Listed records:
━━━━━━━━━━

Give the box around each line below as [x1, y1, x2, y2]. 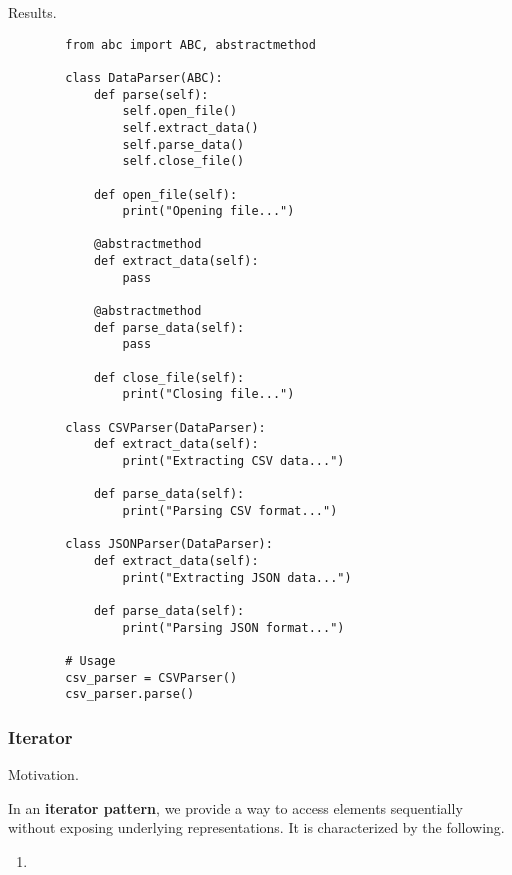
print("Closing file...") [122, 387, 295, 402]
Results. [8, 2, 57, 22]
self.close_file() [122, 154, 245, 169]
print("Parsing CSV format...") [122, 503, 338, 518]
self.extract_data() [122, 120, 259, 135]
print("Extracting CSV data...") [122, 454, 345, 468]
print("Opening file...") [122, 204, 295, 219]
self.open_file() [122, 104, 238, 119]
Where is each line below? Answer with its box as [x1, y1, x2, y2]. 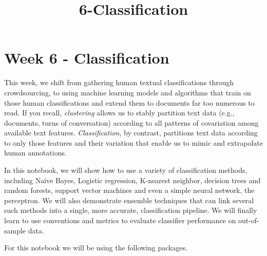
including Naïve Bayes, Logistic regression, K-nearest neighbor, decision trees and [4, 174, 261, 185]
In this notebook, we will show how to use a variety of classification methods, [4, 165, 247, 175]
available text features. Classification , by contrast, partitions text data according [4, 127, 258, 138]
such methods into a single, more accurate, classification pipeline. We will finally [4, 205, 257, 215]
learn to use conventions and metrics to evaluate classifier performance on [4, 215, 236, 226]
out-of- [238, 215, 259, 226]
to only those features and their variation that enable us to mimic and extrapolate [4, 137, 263, 148]
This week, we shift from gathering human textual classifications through [4, 77, 234, 88]
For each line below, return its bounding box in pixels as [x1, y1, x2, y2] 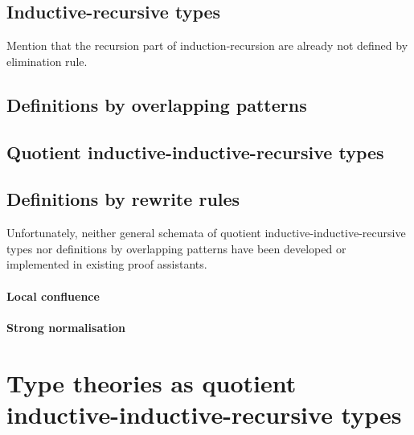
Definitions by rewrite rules [6, 187, 240, 211]
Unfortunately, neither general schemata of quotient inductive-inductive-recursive [6, 224, 406, 241]
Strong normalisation [6, 318, 125, 335]
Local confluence [6, 287, 100, 304]
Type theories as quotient [6, 366, 297, 399]
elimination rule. [6, 52, 88, 69]
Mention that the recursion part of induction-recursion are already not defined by [6, 37, 408, 54]
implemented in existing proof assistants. [6, 256, 207, 273]
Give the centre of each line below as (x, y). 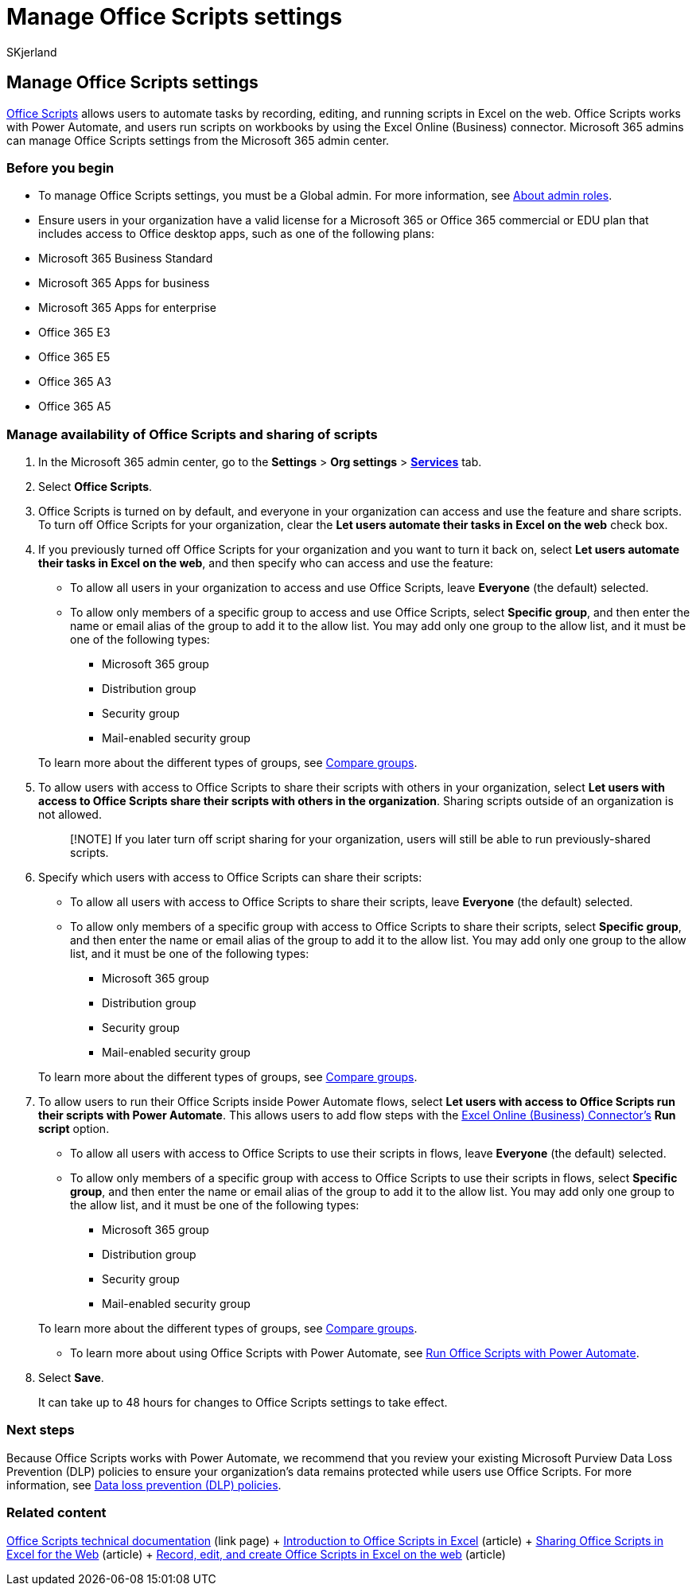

━━━━━━━━━━

Assignment:
Going through the entries above, tally each line that has the word "quotient". Answer with the number only.

Result:
2